Your answer should be the full set of entries, given again without alteration.
━━━━━ Given records
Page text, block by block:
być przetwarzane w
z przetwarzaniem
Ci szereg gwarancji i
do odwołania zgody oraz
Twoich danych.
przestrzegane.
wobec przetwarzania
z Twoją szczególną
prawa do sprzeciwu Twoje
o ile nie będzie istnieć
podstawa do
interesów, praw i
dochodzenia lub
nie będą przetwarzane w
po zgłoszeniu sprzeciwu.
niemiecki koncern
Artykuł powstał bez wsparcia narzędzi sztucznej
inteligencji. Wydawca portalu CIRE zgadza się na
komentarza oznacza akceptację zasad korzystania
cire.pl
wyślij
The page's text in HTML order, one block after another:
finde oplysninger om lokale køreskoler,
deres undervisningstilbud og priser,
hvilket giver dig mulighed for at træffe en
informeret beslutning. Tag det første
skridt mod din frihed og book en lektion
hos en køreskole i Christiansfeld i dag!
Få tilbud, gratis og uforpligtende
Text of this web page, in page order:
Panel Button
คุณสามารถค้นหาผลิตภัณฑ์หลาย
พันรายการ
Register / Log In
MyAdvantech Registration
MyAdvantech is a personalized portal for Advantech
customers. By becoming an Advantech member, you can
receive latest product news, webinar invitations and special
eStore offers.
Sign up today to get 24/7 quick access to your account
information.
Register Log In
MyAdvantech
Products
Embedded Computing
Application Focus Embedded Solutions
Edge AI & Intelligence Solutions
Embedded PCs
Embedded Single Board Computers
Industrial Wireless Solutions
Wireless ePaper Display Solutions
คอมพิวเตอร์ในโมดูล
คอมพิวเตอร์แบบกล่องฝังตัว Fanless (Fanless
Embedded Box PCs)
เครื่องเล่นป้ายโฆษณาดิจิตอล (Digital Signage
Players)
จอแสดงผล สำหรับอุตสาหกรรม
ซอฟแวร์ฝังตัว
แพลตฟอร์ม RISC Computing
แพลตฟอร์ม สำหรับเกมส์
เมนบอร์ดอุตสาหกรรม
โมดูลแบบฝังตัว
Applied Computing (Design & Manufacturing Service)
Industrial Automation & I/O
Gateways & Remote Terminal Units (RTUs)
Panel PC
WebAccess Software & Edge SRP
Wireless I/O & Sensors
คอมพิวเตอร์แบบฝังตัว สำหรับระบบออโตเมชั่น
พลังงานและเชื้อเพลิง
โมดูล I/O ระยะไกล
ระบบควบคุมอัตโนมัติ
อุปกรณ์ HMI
━━━━━━━━━━
Solution for this exercise
Page text, block by block:
być przetwarzane w
z przetwarzaniem
Ci szereg gwarancji i
do odwołania zgody oraz
Twoich danych.
przestrzegane.
wobec przetwarzania
z Twoją szczególną
prawa do sprzeciwu Twoje
o ile nie będzie istnieć
podstawa do
interesów, praw i
dochodzenia lub
nie będą przetwarzane w
po zgłoszeniu sprzeciwu.
niemiecki koncern
Artykuł powstał bez wsparcia narzędzi sztucznej
inteligencji. Wydawca portalu CIRE zgadza się na
komentarza oznacza akceptację zasad korzystania
cire.pl
wyślij
The page's text in HTML order, one block after another:
finde oplysninger om lokale køreskoler,
deres undervisningstilbud og priser,
hvilket giver dig mulighed for at træffe en
informeret beslutning. Tag det første
skridt mod din frihed og book en lektion
hos en køreskole i Christiansfeld i dag!
Få tilbud, gratis og uforpligtende
Text of this web page, in page order:
Panel Button
คุณสามารถค้นหาผลิตภัณฑ์หลาย
พันรายการ
Register / Log In
MyAdvantech Registration
MyAdvantech is a personalized portal for Advantech
customers. By becoming an Advantech member, you can
receive latest product news, webinar invitations and special
eStore offers.
Sign up today to get 24/7 quick access to your account
information.
Register Log In
MyAdvantech
Products
Embedded Computing
Application Focus Embedded Solutions
Edge AI & Intelligence Solutions
Embedded PCs
Embedded Single Board Computers
Industrial Wireless Solutions
Wireless ePaper Display Solutions
คอมพิวเตอร์ในโมดูล
คอมพิวเตอร์แบบกล่องฝังตัว Fanless (Fanless
Embedded Box PCs)
เครื่องเล่นป้ายโฆษณาดิจิตอล (Digital Signage
Players)
จอแสดงผล สำหรับอุตสาหกรรม
ซอฟแวร์ฝังตัว
แพลตฟอร์ม RISC Computing
แพลตฟอร์ม สำหรับเกมส์
เมนบอร์ดอุตสาหกรรม
โมดูลแบบฝังตัว
Applied Computing (Design & Manufacturing Service)
Industrial Automation & I/O
Gateways & Remote Terminal Units (RTUs)
Panel PC
WebAccess Software & Edge SRP
Wireless I/O & Sensors
คอมพิวเตอร์แบบฝังตัว สำหรับระบบออโตเมชั่น
พลังงานและเชื้อเพลิง
โมดูล I/O ระยะไกล
ระบบควบคุมอัตโนมัติ
อุปกรณ์ HMI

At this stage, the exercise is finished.